Public employees should not be punished for doing the right thing. Yet many state, county, and city workers experience retaliation in the workplace after reporting misconduct, harassment, discrimination, or safety violations to a supervisor, manager, or government agency.

Retaliation in the workplace can feel sudden. An employee who had positive evaluations for years finds their performance reviews declining after filing a complaint. A worker who reported safety concerns finds themselves reassigned to a less desirable position. A city employee who supported a co-worker’s harassment complaint finds their manager suddenly hostile and their duties reduced. In California’s public sector, these patterns are not merely workplace difficulties, they can be legal violations that give rise to a retaliation claim under state law.

Legal Help for California Public Employees

Retaliation occurs when an employer takes an adverse action against an employee because that employee engaged in a legally protected activity. An adverse action is any act by an employer that negatively and significantly affects the terms and conditions of an employee’s employment. The employer does not have to fire the worker for retaliation to occur. Any adverse action tied to protected activity can give a California employee the basis for a retaliation claim.

If you are a public employee whose workplace changed after you spoke up, Hershey Law can help you understand your rights and your options.

What Qualifies as Protected Activity in California

Before an employee can establish a retaliation claim, they must show that the adverse action followed a legally protected activity. Under California law including Labor Code § 1102.5, the California Whistleblower Protection Act, and the Fair Employment and Housing Act (FEHA) protected activities cover a wide range of employee conduct.

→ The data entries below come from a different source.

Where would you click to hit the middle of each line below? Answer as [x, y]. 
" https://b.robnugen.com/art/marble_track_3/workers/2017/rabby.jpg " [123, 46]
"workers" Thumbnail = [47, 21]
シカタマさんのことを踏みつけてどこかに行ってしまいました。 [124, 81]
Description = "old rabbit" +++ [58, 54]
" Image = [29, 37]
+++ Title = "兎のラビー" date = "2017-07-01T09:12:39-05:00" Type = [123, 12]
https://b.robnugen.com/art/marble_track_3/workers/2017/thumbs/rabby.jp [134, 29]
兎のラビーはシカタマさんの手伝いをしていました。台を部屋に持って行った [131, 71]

Protected activities that employers cannot lawfully retaliate against include:

  • Filing a complaint of discrimination or harassment with a supervisor, manager, HR department, or government agency
  • Reporting suspected violations of any law, rule, or regulation to an authorized person or agency
  • Reporting unpaid wages, minimum wage violations, or other wage and hour concerns to the labor commissioner
  • Participating in or assisting with an investigation, hearing, or proceeding involving a possible violation
  • Refusing to participate in conduct the employee reasonably believes is unlawful
  • Requesting a reasonable accommodation for a disability or religious belief
  • Taking protected medical or family leave under CFRA or FMLA
  • Filing a complaint with the Equal Employment Opportunity Commission (EEOC) or the California Civil Rights Department
  • Disclosing or discussing wages with other employees
  • Reporting occupational safety concerns to a supervisor, manager, or workplace safety agency
  • Exercising rights related to immigration status under California Labor Code § 1019, which prohibits employers from retaliating against employees by reporting or threatening to report their immigration status

The EEOC considers the act of filing a complaint a protected activity and retaliation is consistently the most common issue alleged in workplace complaints filed with the EEOC. California law provides broad protections that cover not only current employees but also job applicants who experience adverse action after engaging in protected activity during a hiring process.

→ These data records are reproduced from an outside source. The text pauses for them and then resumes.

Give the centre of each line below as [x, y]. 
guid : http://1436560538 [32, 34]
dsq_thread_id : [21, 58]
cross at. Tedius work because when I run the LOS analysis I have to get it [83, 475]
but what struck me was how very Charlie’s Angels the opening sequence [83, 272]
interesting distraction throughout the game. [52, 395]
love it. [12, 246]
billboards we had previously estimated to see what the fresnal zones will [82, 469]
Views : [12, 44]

An employee does not need to prove that a violation actually occurred for their protected activity to trigger anti-retaliation protections. Filing in good faith with a reasonable belief that misconduct occurred is sufficient.

Common Forms of Retaliation in California Public Workplaces

Retaliation in the workplace takes many forms. Some adverse actions are immediate and obvious. Others develop gradually through a pattern of smaller personnel decisions that, taken together, reflect a clear retaliatory motive.

Termination or forced resignation.

Being fired after filing a complaint is one of the most direct forms of workplace retaliation. Employers often characterize the termination as a layoff, restructuring, or performance issue but timing and context matter. An employee terminated shortly after engaging in protected activity has a strong factual basis for a retaliation claim.

Demotion or reassignment to a less desirable position.

Reassigning an employee to a lower-status role, a less desirable position, or a position with reduced responsibilities after they filed a complaint can constitute an adverse action. The employer's characterization of the reassignment as routine does not determine whether retaliation occurred.

Pay cuts or reduced hours.

Reducing an employee's compensation, cutting hours, or eliminating overtime following a protected complaint can all qualify as adverse actions under California law.

Negative performance reviews without basis.

An employee who received consistent positive evaluations from their manager and then received sudden poor reviews after filing a complaint has documented evidence of a potential adverse action. Employers frequently use performance documentation to create a paper trail that justifies further adverse action.

Exclusion from meetings, projects, or communications.

Subtle retaliation — such as a manager excluding an employee from important meetings, removing them from projects, or cutting off professional communications — can be just as legally significant as more direct adverse actions. The standard is whether the employer's conduct would dissuade a reasonable employee from engaging in protected activity.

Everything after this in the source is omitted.